Eine Kostenentscheidung ist nicht veranlasst, weil sich die Inanspruchnahme des Beschwerdeführers bereits aus der Nr. 1811 der Anlage 1 zum GKG ergibt und das erstinstanzliche Verfahren gerichtsgebührenfrei ist. Außergerichtliche Gebühren werden nicht erstattet, da es sich bei dem Verfahren betreffend Richter- oder Sachverständigenablehnung nicht um ein kontradiktorisches Verfahren handelt (vgl. Beschl. des Senates v. 30.04.2002, OLG-NL 2002, 181; OLG Köln OLGR 1996, 256; OLG München MDR 1994, 627; OLG Düsseldorf OLGR 1993, 63; OLG Frankfurt NJW-RR 1992, 510; OLG Hamm MDR 1989, 917; a. A. OLG Koblenz MDR 1992, 310; OLG Hamm JurBüro 1987, 1088; OLG Nürnberg MDR 1980, 1026). Anders kann zu verfahren sein, wenn der Beschwerdegegner zur Stellungnahme im Beschwerdeverfahren aufgefordert wird oder sich von sich aus aktiv am Beschwerdeverfahren beteiligt. Dies ist vorliegend jedoch nicht der Fall.

Die Streitwertfestsetzung folgt aus § 48 Abs. 1 GKG, 3 ZPO. Nach der Rechtsprechung des Senates (OLG-NL a.a.O.) bemisst sich der Wert für das Beschwerdeverfahren in Bezug auf eine Sachverständigenablehnung mit einem Bruchteil von 1/10 des Wertes des Hauptsacheverfahrens.

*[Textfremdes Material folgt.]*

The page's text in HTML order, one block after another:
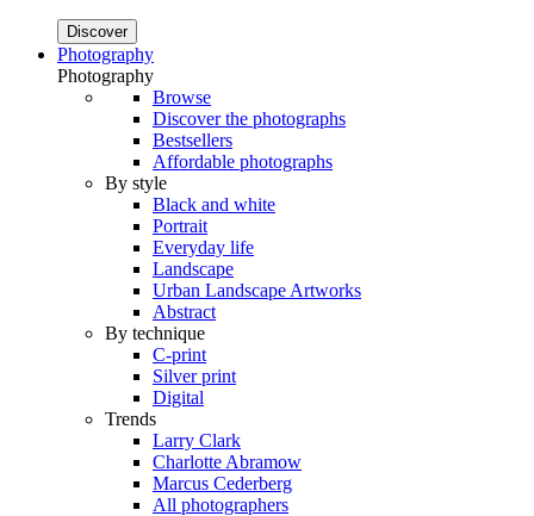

Die Rechtsbeschwerde ist nicht zuzulassen, weil keiner der in § 574 Abs. 2 ZPO genannten Gründe gegeben ist. Weder hat die Rechtssache grundsätzliche Bedeutung, noch erfordert die Fortbildung des Rechts oder die Sicherung einer einheitlichen Rechtsprechung eine Entscheidung des Rechtsbeschwerdegerichts.